9. Başarısızlıkları önlemek için çok çaba gösterilmesi gerektiğine inanırlar.
Çocukların nasıl başarılı olabileceklerini bilmeleri de onların başarısı için önemlidir.
Yıllardır Stanford Üniversitesi’nde araştırma yapan psikolog Carol Dweck, başarı hakkında iki farklı düşünce biçiminin mevcut olduğunu ve hem çocukların hem de yetişkinlerin bu düşünce biçimlerinden birini benimsediğini ortaya koydu. Brain Pickings adlı muhteşem internet sitesinde yazılar yayınlayan Maria Popova bu düşünce biçimlerini şöyle açıklıyor:
İlk olarak “sabit zihniyet” vardır. Bu düşünce biçimine göre karakterimiz, zekamız ve yaratıcılığımız üzerinde söz sahibi değilizdir, yani bunları değiştiremeyiz. Başarı, doğuştan sahip olduğumuz zeka sayesinde gelir. Başarıya ulaşmak için uğraşmak ve ne olursa olsun başarısızlıklardan kaçmak bu zihniyete göre akıllı veya becerikli bireylerin genel özelliğidir.
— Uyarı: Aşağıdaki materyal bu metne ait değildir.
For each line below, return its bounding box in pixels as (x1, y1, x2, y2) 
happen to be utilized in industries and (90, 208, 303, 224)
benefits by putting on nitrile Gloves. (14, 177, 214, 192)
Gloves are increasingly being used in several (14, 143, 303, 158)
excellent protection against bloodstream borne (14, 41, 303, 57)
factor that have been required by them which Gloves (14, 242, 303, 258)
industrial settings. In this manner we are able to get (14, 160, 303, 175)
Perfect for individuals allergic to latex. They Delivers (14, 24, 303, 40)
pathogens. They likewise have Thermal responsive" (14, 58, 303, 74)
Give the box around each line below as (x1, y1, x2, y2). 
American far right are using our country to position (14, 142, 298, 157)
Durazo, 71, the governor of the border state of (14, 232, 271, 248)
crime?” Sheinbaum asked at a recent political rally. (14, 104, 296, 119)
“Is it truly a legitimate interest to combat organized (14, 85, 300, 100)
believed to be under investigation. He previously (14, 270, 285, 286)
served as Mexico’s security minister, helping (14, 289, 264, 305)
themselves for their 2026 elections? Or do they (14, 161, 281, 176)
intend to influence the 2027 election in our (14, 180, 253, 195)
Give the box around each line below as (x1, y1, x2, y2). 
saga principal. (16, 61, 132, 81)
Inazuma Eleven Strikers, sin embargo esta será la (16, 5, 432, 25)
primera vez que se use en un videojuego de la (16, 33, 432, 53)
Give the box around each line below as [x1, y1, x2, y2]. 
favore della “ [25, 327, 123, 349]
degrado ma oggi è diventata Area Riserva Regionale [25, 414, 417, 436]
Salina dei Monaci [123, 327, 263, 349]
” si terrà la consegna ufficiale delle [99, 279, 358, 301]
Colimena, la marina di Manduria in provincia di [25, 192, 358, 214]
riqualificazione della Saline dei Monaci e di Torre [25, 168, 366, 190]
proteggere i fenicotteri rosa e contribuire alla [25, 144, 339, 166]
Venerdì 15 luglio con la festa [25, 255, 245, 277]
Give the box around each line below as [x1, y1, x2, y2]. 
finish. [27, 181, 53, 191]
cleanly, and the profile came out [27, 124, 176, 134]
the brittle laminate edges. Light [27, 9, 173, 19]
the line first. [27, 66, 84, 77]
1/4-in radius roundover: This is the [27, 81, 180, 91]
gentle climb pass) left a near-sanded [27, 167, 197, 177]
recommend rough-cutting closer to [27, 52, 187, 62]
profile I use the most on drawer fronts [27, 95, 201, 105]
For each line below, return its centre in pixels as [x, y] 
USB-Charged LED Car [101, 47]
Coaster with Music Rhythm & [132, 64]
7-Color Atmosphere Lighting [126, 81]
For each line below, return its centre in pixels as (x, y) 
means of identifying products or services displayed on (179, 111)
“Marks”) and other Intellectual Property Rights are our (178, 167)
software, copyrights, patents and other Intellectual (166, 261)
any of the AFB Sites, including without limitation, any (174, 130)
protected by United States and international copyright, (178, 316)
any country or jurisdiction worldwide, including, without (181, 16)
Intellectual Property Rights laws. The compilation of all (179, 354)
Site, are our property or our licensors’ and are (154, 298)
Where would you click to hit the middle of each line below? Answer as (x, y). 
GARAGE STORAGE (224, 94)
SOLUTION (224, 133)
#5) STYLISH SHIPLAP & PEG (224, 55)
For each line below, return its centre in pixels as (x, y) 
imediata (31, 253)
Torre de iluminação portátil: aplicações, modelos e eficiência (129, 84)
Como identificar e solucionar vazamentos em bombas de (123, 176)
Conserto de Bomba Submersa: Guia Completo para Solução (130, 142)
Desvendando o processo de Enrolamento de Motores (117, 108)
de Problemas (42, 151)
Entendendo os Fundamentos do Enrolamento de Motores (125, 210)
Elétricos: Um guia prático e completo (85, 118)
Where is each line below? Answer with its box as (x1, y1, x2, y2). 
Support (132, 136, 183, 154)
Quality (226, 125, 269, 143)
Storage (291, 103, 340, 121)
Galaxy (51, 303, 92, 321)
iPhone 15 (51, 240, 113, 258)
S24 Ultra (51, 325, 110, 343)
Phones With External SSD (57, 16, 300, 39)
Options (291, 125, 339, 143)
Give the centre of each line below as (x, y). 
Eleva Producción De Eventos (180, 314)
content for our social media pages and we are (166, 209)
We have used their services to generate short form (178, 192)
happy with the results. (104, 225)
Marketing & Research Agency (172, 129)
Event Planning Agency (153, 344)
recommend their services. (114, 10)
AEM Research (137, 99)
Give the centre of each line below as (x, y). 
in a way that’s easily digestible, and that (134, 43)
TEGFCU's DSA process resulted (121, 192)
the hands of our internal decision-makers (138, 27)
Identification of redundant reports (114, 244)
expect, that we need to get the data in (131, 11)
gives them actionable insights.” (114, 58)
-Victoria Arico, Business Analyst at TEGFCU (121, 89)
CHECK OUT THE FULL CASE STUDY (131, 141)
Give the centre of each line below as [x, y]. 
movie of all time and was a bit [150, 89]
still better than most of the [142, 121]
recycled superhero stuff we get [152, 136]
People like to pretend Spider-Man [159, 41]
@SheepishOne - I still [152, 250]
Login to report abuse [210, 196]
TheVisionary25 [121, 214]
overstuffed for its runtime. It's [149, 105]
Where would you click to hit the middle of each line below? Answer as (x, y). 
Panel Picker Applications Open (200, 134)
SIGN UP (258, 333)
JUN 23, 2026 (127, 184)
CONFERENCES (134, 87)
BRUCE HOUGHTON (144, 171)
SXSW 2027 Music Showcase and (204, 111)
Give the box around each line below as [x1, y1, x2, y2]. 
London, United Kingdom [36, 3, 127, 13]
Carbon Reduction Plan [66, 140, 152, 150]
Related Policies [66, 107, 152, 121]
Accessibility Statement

Bir de “gelişim zihniyeti” vardır. Buna göre kişi sürekli yeni mücadelelere atılır, başarısızlığı ise zekasızlık olarak değil de gelişmek ve mevcut becerilerinin üzerine koymak için iyi bir fırsat olarak değerlendirir.
Özünde bu anlayışlar, kişilerin sahip oldukları becerileri kullanma biçimini etkiler, tabii haliyle bu da çocukların düşünce şekilleri üzerinde büyük bir tesire sahiptir. Eğer çocuklara “Sınavdan çok iyi not aldın çünkü çok zekisin.” derseniz çocuğunuza sabit zihniyet aşılarsınız. Lakin “Aferin, iyi çalıştın ve hak ettiğin notu aldın.” derseniz çocuğunuz da gelişim zihniyetini benimseyecektir.